Wednesday, December 28, 2016

La B (Plus)

I was eager to see the movie La La Land for a variety of reasons. It's the newest film from Damien Chazelle, the writer and director of my favorite movie of the last several years, Whiplash. It's considered by many to be the front runner for this year's Best Picture Oscar. And it's an actual, original, non-animated, musical.

Though I did enjoy the movie, I almost certainly let my expectations build too high.

La La Land follows two people struggling to fulfill their dreams in Los Angeles: an actress trying to land a good part, and a jazz musician who wants to open his own club. Chance encounters push the two together into a couple, each trying to encourage the other.

The movie is at its strongest in the musical moments. The visuals are so beautiful, so carefully considered, that it's like watching a moving painting. Vivid colors abound as one striking image after another is presented. Long single takes are used throughout to accentuate emotion, evoke the feeling of a stage play, and recall the days of classic Hollywood musicals. Words seem short to convey how stunning it looks.

In large part, that's due to how ambitious it all is. These are not minor musical numbers. There's an opening set in a traffic jam, a tap routine on a mountain side at the "magic hour" of sunset, and more than one elaborate dream sequence. Most movies would be remembered for any one of these sequences; La La Land has them all.

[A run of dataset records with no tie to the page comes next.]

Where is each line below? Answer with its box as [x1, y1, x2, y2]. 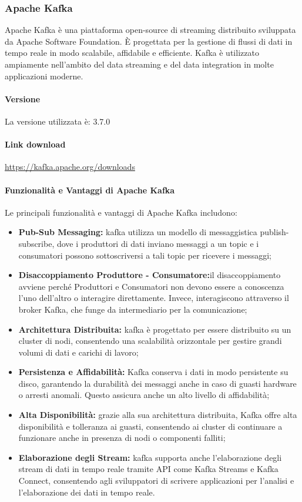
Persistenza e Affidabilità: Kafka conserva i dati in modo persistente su [18, 366, 288, 378]
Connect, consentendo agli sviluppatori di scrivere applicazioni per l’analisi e [18, 474, 294, 487]
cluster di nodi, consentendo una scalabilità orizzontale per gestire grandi [18, 334, 282, 347]
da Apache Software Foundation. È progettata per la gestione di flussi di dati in [5, 35, 293, 47]
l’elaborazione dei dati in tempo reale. [18, 486, 155, 498]
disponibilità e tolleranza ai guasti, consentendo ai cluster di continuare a [18, 420, 283, 432]
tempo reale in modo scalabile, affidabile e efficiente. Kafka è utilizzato [5, 46, 259, 59]
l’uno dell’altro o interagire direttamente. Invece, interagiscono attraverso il [18, 292, 289, 304]
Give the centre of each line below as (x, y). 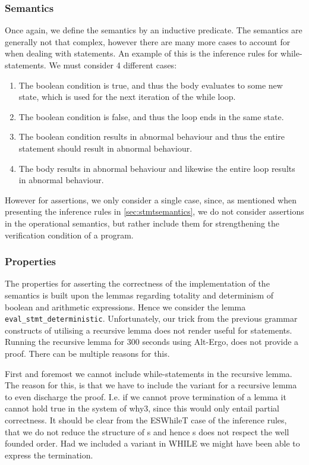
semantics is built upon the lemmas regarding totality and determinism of (139, 295)
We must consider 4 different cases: (113, 65)
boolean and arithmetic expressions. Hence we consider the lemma (125, 307)
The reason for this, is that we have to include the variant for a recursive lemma (151, 385)
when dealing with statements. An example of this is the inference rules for (141, 53)
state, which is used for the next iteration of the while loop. (127, 97)
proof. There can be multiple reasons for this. (87, 353)
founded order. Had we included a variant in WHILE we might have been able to (152, 443)
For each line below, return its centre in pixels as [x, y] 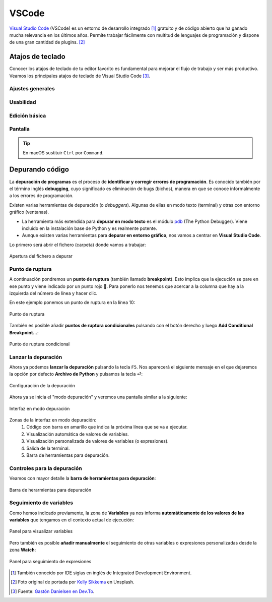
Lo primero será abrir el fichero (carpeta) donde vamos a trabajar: [78, 245]
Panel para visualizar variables [41, 531]
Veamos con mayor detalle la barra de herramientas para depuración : [83, 478]
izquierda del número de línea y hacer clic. [53, 293]
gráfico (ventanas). [29, 212]
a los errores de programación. [42, 196]
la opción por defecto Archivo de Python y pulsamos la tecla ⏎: [76, 374]
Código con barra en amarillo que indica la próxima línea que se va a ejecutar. [107, 427]
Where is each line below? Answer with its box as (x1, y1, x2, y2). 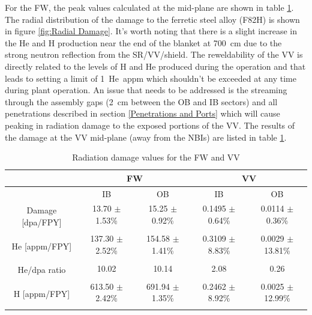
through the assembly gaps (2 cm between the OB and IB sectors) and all (5, 95, 278, 108)
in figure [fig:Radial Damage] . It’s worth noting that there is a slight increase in (5, 25, 297, 37)
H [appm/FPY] (13, 287, 70, 300)
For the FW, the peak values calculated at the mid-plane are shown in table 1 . (5, 1, 294, 13)
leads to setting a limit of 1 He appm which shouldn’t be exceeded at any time (5, 72, 296, 84)
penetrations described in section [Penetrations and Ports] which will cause (5, 107, 280, 120)
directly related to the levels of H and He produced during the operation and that (5, 60, 306, 72)
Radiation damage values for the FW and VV (72, 151, 240, 164)
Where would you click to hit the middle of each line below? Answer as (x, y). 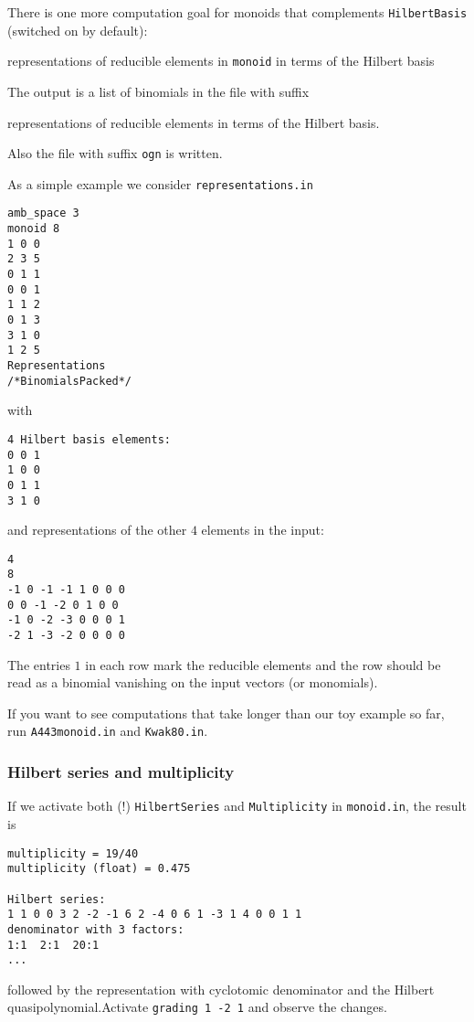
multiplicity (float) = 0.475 (99, 869)
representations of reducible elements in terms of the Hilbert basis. (194, 122)
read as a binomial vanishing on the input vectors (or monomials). (193, 682)
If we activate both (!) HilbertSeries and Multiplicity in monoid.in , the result (237, 806)
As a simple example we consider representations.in (160, 183)
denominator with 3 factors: (96, 929)
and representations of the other (97, 530)
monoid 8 (34, 229)
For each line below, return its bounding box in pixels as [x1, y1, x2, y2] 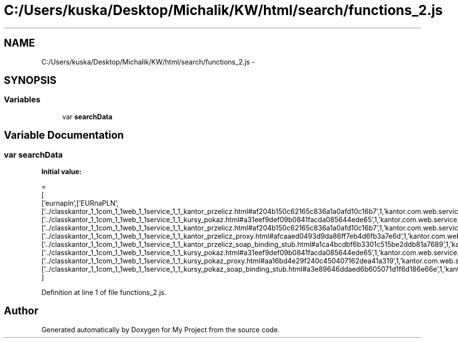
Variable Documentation [4, 129, 124, 142]
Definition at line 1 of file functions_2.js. [41, 288, 166, 297]
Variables [4, 95, 41, 105]
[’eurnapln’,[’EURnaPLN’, [41, 199, 119, 208]
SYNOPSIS [4, 74, 57, 87]
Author [4, 305, 38, 317]
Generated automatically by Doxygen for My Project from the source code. [41, 325, 280, 334]
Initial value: [41, 167, 82, 176]
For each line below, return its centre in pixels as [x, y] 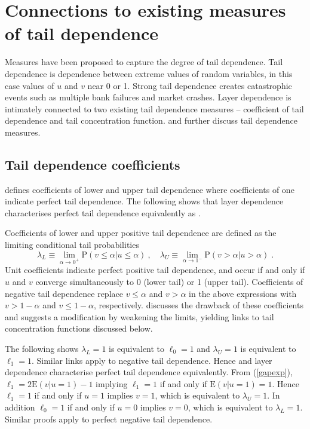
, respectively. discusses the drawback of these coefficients [199, 305]
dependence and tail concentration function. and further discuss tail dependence [151, 120]
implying [112, 383]
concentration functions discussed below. [79, 328]
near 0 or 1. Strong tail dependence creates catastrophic [190, 85]
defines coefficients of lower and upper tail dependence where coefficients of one [150, 189]
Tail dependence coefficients [93, 164]
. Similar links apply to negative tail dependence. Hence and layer [152, 360]
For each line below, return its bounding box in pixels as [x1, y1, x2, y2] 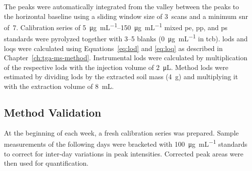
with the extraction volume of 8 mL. [4, 81, 114, 91]
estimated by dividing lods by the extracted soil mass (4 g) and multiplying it [4, 71, 238, 82]
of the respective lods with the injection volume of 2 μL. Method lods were [4, 62, 229, 72]
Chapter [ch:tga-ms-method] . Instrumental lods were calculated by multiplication [4, 52, 248, 63]
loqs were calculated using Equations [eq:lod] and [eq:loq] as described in [4, 43, 223, 53]
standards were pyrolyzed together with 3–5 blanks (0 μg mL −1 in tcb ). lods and [4, 32, 248, 44]
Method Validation [4, 105, 102, 120]
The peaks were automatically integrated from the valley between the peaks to [4, 1, 239, 11]
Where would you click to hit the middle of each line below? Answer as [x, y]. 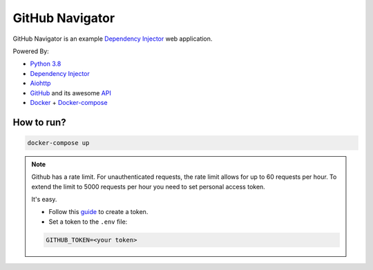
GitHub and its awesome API [71, 93]
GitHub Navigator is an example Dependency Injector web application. [113, 39]
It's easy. [44, 200]
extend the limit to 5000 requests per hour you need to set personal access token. [148, 186]
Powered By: [31, 51]
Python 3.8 [46, 64]
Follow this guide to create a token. [98, 212]
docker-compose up [58, 143]
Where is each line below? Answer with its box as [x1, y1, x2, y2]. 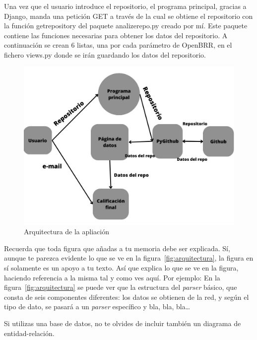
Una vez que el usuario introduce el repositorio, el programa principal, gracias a [4, 1, 247, 11]
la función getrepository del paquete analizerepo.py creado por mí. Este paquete [4, 20, 248, 31]
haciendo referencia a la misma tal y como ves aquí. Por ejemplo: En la [4, 272, 220, 282]
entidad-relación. [4, 328, 55, 338]
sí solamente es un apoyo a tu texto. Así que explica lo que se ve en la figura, [4, 262, 239, 272]
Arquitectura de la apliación [24, 226, 109, 237]
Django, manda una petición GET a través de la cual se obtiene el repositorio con [4, 10, 253, 21]
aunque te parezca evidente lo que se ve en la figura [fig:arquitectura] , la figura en [4, 253, 254, 263]
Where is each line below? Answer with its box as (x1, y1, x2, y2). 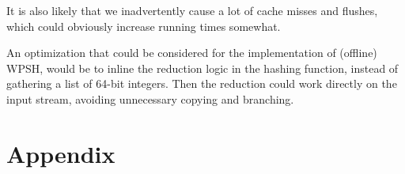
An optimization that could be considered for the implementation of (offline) (6, 44, 377, 61)
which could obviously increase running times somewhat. (6, 17, 281, 34)
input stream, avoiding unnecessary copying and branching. (6, 90, 294, 107)
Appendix (6, 137, 115, 169)
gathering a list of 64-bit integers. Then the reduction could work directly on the (6, 75, 397, 92)
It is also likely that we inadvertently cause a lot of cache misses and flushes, (6, 2, 378, 18)
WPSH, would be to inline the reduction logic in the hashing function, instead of (6, 59, 399, 76)

And yet, contradictory as it may seem to say this, it doesn't have enough of these moments. Not the moments to dazzle and amaze, necessarily, but simply the musical numbers themselves. The movie is never as good as when it bursts out into song and dance, and the stretches between become awkwardly noticeable, particularly throughout the middle act.

Emma Stone and Ryan Gosling are paired as the couple of the story. Though they are very likeable together, one definitely outshines the other in this movie. Emma Stone is given all the film's more demanding acting moments. Many critics have talked about "the audition scene," and for good reason. In the movie's longest single take, and she puts everything into taking you on a powerful, emotional journey. What's more, it's only one of several scenes in which Stone gives a transcendent performance. Ryan Gosling certainly trained on piano and can dance, but his singing doesn't stand up to Stone's, and his low-key performance, though authentic, sometimes feels too muted for a movie that calls for a more heightened mode.

La La Land has any number of scenes I'd hold up for best of the year. But as a whole, it's not as great as I was hoping for. Good still, for sure -- a B+. But the way my own best of the year list is shaping up, it's not looking like enough to crack the top 10.